回到南锣鼓巷的时候,还不到上午十点,现在回去吃中饭有点儿早了。
想到仓库里还有一头剥了皮的狼,陈向东准备给供销社那边送过去。
他准备酿酒,在这之前得准备一些酒坛子,正好过去找姚大爷,让他帮忙去总社弄一些回来。
陈向东找了个僻静的地方,把狼放进麻袋里,正准备去供销社,就看到范晓军骑着三轮车过来了。
“晓军哥,您去哪儿啊?”陈向东朝他招招手。
范晓军连忙刹住车,在他身旁停了下来,“呀,东子啊,你咋在这儿?”
“我准备去一趟供销社,你去哪儿啊?”
范晓军叹了口气,一脸愁容道:“今晚厂长要招待客人,我二伯让我出去整点好东西回来,我这还没头绪呢。”
“对了,东子,你钓鱼不是挺厉害的嘛,要不你给哥们儿整几条鱼吧,怎么样?”
范晓军是见识过陈向东钓鱼技术的,有他帮忙,弄几条鱼回来不是问题。
小食堂那边刚好也有好些天没吃鱼了,正好给他们换换口味。
陈向东爽快应道:“行啊,我正好准备下午去钓鱼的,你要鱼的话,下午去公园找我。”
范晓军激动的握住了陈向东的手,“哎呀,兄弟,你可真是我的救星啊,有了鱼,我这也算有个交代了。”
这时,范晓军才看到陈向东脚边放了一个麻袋,“这麻袋里是什么呀?”
“我刚打到的狼,准备给供销社的姚大爷送过去的。
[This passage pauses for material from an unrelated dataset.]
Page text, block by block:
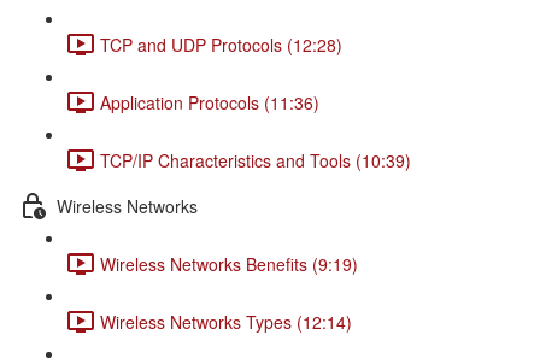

”陈向东嘿嘿笑道。
“狼?快让我看看。”范晓军急忙从车子上跳了下来。
他打开麻袋看了一眼,顿时激动起来:“东子,咱俩是不是好哥们儿?”
“是啊。”陈向东点点头。
“那你这头狼别送去供销社了,给哥们儿得了,有了这头狼,我二伯那里就有交代了。”
陈向阳犹豫了一下说道,“这……晓军哥,不瞒你说,我是想用这头狼,请姚大爷帮我办点儿事的。”
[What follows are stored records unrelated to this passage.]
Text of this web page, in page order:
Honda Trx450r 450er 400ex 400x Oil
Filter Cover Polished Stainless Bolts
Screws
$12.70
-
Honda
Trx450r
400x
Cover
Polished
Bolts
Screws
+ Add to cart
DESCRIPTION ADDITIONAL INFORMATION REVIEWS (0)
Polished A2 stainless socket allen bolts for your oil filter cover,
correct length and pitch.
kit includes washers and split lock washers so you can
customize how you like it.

“你要办啥事啊,你告诉哥们儿,哥们儿帮你办了。”范晓军拍着胸脯说道。
陈向东也没跟他客气,“我想要十个大酒缸,外加一些玻璃瓶子。”
“就这事儿啊,没问题,这事儿哥们儿帮你搞定,你打算什么时候要?”
“越快越好吧。”陈向东说道。
“没问题,那我明天中午我给你送去,你想送到哪儿?”
陈向东想了想,道:“就放你们厂旁边那个胡同里吧,我也是帮朋友弄的,回头让他们自己来拉就行了。”
“行,那这头狼我就不客气了啊。”
范晓军激动地把麻袋往三轮车上一扔,便催促道:“走走走,东子,赶紧上车,我现在就带你去我二伯办公室。”
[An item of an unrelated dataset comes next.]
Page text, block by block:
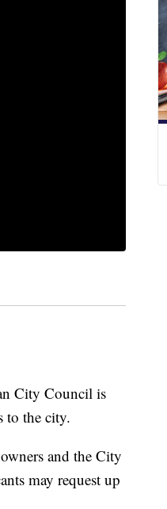
City Council is
to the city.
and the City
may request up

“好的。”陈向东也没跟他客气,上了三轮车,跟着范晓军一起去了罐头厂。
路过传达室门口的时候,陈向东还给乔大爷递了一根大前门。
范伟办公室在二楼,三轮车很快来到他所在的办公楼楼下。
范晓军急着邀功,刚停好车子就跳了下来,他对陈向东道:“东子,你慢慢走,我先上去了啊。”
说完,他就迫不及待提上麻袋往二楼他二伯所在的办公室跑了。
陈向东倒也没有着急,下了车之后,不急不慢地往楼上走。
范伟刚从领导那里弄来一包铁观音,他打了一壶开水,正在泡茶,房门突然被人猛的一下撞开,吓得他手一抖,开水直接浇在另一只手上。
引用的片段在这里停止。